Microsoft has recently unveiled its roadmap to build a quantum supercomputer, marking a significant stride in the tech giant’s quantum computing journey. the company detailed its approach to realizing the potential of quantum computing through a series of strategic milestones.
A major part of the announcement was the introduction of the Quantum Computing Implementation Levels, a three-tiered framework to track the progression of quantum computing. The first level is referred to as the Foundational Level, which consists of quantum systems that run on noisy physical qubits, encompassing all of today’s Noisy Intermediate Scale Quantum (NISQ) computers. The second level, known as the Resilient Level, is characterized by quantum systems that operate on reliable logical qubits. The final level, the Scale Level, represents the future of quantum supercomputing, where quantum supercomputers can solve impactful problems that even the most powerful classical supercomputers cannot handle.
To measure the performance of a quantum supercomputer, Microsoft has proposed the metric of reliable Quantum Operations Per Second (rQOPS). The company believes that the first quantum supercomputer will need to deliver at least one million rQOPS, with an error rate of, at most, one for every trillion operations. At this level of performance, a quantum supercomputer could simulate simple models of correlated materials, aiding in the creation of better superconductors.
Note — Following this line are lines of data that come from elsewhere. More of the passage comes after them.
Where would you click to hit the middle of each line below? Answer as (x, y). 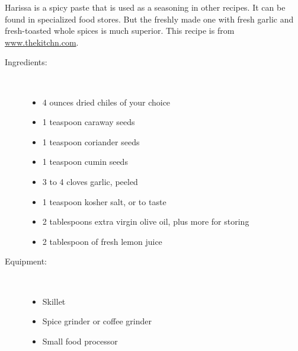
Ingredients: (26, 62)
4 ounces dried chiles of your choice (106, 102)
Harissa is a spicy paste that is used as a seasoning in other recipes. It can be (145, 7)
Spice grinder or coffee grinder (97, 321)
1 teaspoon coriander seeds (91, 141)
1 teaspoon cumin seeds (85, 162)
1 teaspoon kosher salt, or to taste (104, 201)
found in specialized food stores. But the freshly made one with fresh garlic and (149, 19)
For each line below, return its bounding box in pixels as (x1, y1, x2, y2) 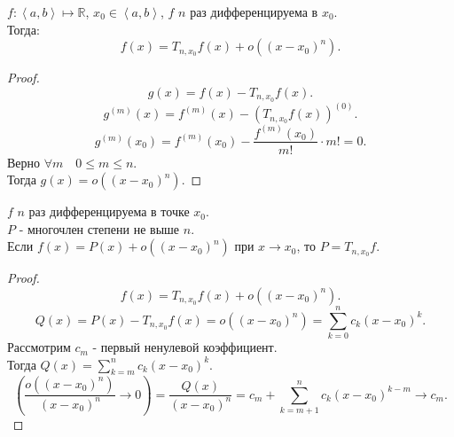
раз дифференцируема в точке (28, 202, 190, 221)
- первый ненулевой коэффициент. (92, 338, 278, 356)
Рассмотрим (7, 338, 71, 356)
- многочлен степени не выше (19, 219, 180, 238)
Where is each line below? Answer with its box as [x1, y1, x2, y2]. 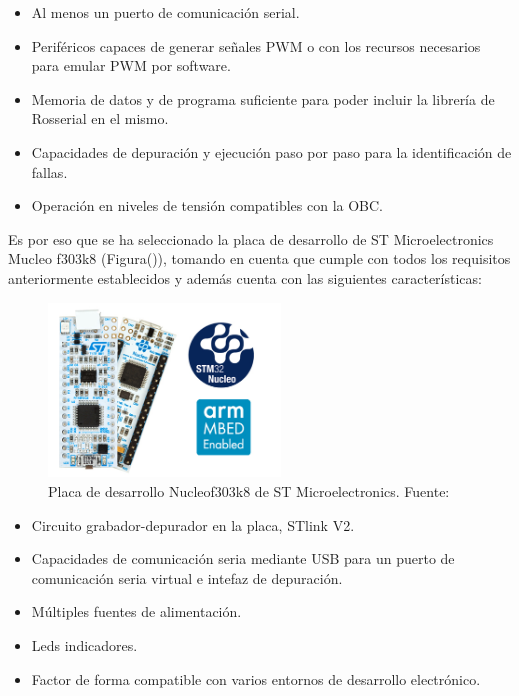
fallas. [31, 161, 68, 182]
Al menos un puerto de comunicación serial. [31, 2, 300, 22]
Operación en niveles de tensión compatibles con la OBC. [31, 195, 384, 216]
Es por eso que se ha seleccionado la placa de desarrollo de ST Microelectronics [8, 228, 494, 249]
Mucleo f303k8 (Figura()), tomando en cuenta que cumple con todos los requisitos [8, 248, 511, 269]
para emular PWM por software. [31, 55, 231, 76]
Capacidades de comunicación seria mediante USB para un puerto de [31, 548, 455, 569]
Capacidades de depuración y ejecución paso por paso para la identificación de [31, 141, 512, 162]

Microsoft’s path to a quantum supercomputer will leverage the topological qubits that the company’s researchers have been working on for several years. Krysta Svore, Microsoft’s VP of Advanced Quantum Development, noted that the company expects it will take fewer than 10 years to build a quantum supercomputer using these qubits that will be able to perform a reliable one million quantum operations per second.
Last year, the company announced a breakthrough with the creation of Majorana-based qubits. These qubits are highly stable and difficult to create, but their development indicates significant progress toward the construction of a quantum supercomputer. Microsoft is now in the Foundational Level of quantum computing, with the next goal being the Resilient Level, which involves creating logical qubits from physical qubits and operating them with an error-correcting code.
The immediate next step in Microsoft’s quantum computing journey is to build hardware-protected qubits. The team is making substantial progress in this area, and the qubits being developed are small and fast enough to perform one qubit operation in less than a microsecond. After this, the focus will be on entangling these qubits and operating them through a process called braiding. Once this is achieved, the team plans to build a smaller multiqubit system and demonstrate a full quantum system.
Along with its roadmap, Microsoft also announced Azure Quantum Elements and Copilot for Azure Quantum. Azure Quantum Elements is a platform for accelerating scientific discovery by combining high-performance computing, AI, and quantum. Copilot for Azure Quantum is an AI model that can assist scientists and students in generating quantum-related calculations and simulations.
While this roadmap is ambitious and the timeline to achieve it is challenging, Microsoft’s progress in quantum computing is a significant development for the technology industry. As the race to build a quantum supercomputer continues, the advancements made by Microsoft and other tech giants will undoubtedly drive innovation and have far-reaching implications for numerous sectors.